I will be teaching Data Science again in the future. Using as guidance your reflection from the first part of the assignment, write a letter to future Data Science students detailing strategies that you found helped you to be successful in this class. These can be general strategies (“Be sure to always…”) or specific strategies (“In [X unit], keep in mind that…”). Don’t worry about whether or not these strategies work as well for everyone as they do for you; if you have information about different strategies that worked for others, feel free to include that. Especially useful are things you wish you’d known at the start of the semester.

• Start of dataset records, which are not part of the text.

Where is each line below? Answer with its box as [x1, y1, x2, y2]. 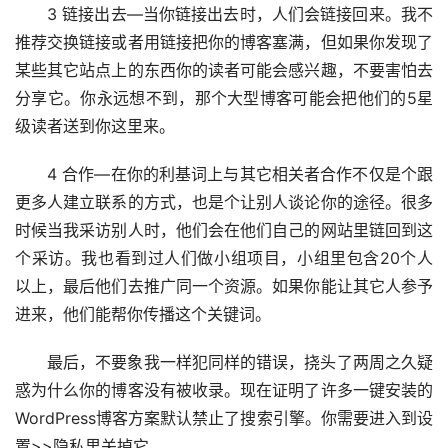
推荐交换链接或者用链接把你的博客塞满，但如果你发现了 [15, 33, 433, 52]
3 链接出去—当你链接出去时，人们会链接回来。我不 [46, 5, 433, 24]
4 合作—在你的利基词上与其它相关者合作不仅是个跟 [46, 165, 433, 184]
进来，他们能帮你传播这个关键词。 [15, 305, 271, 324]
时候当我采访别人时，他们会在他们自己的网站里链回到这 [15, 221, 433, 240]
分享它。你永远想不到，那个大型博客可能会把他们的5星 [15, 89, 433, 108]
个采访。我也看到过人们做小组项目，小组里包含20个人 [15, 249, 433, 268]
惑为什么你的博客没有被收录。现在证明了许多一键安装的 [15, 381, 433, 400]
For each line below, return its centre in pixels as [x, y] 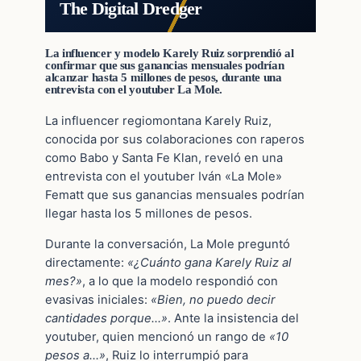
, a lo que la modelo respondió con [180, 281]
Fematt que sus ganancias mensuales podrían [175, 195]
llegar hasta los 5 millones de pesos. [149, 213]
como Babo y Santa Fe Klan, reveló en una [164, 158]
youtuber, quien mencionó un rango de [157, 336]
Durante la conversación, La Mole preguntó [168, 244]
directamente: [86, 262]
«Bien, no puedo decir [213, 299]
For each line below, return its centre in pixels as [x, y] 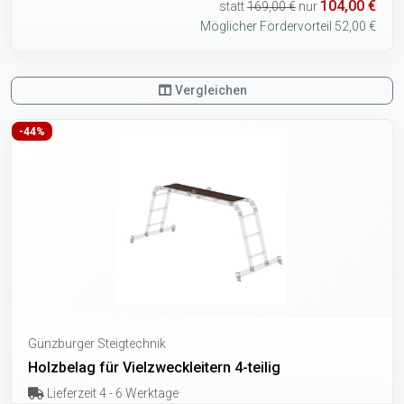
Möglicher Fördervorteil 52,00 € [288, 26]
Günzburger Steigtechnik [97, 343]
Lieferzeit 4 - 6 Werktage [111, 393]
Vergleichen [210, 90]
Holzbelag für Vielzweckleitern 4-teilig [154, 367]
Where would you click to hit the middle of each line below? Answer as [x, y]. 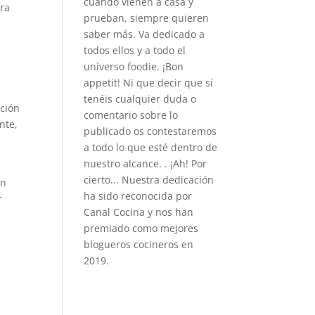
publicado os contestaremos [150, 131]
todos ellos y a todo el [135, 50]
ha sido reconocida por [138, 196]
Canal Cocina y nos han [139, 212]
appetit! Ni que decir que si [149, 83]
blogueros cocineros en [139, 244]
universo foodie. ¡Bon [134, 66]
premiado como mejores [141, 228]
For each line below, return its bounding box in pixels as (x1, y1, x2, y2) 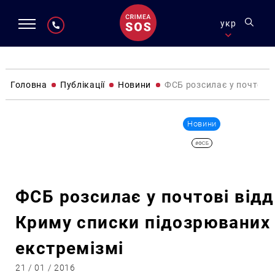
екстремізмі (15, 238, 124, 258)
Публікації (60, 79, 105, 90)
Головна (10, 79, 47, 90)
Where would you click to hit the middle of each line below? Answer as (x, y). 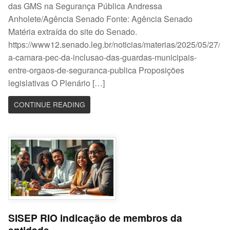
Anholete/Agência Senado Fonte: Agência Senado (101, 18)
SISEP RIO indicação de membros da (95, 218)
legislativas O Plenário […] (57, 83)
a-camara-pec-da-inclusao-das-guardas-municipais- (103, 57)
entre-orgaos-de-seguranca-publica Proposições (97, 70)
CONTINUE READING (49, 104)
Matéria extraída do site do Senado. (73, 31)
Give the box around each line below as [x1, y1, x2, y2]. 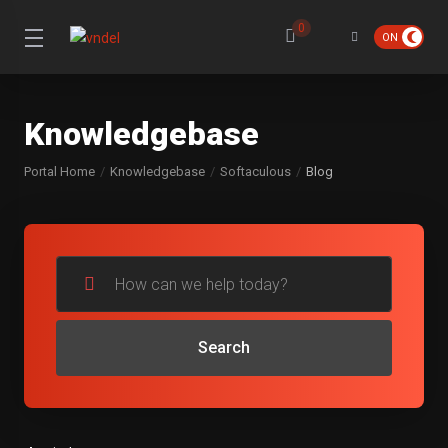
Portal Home [24, 164, 95, 179]
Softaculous [220, 164, 291, 179]
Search [198, 338, 250, 357]

Most, if not all, of these letters will be made available to future Data Science students, so please be as informative and thoughtful as possible! To protect your educational privacy, your letter will be anonymized before being shared with other students, and I would recommend you avoid referring to anything that could specifically identify you as the letter-writer (e.g., details of your final project). Please complete this assignment on your own.

There’s no length requirement; if you want a guideline, shoot for 300–500 words. Keep in mind that this is not the same as a course evaluation—though please fill out OMETs if you haven’t yet! The point of this letter is not to evaluate the class or my teaching, but to help future students succeed.

Submission

Write up your letter as letter_to_future_students_YOURNAME.md and DM it to me on Slack.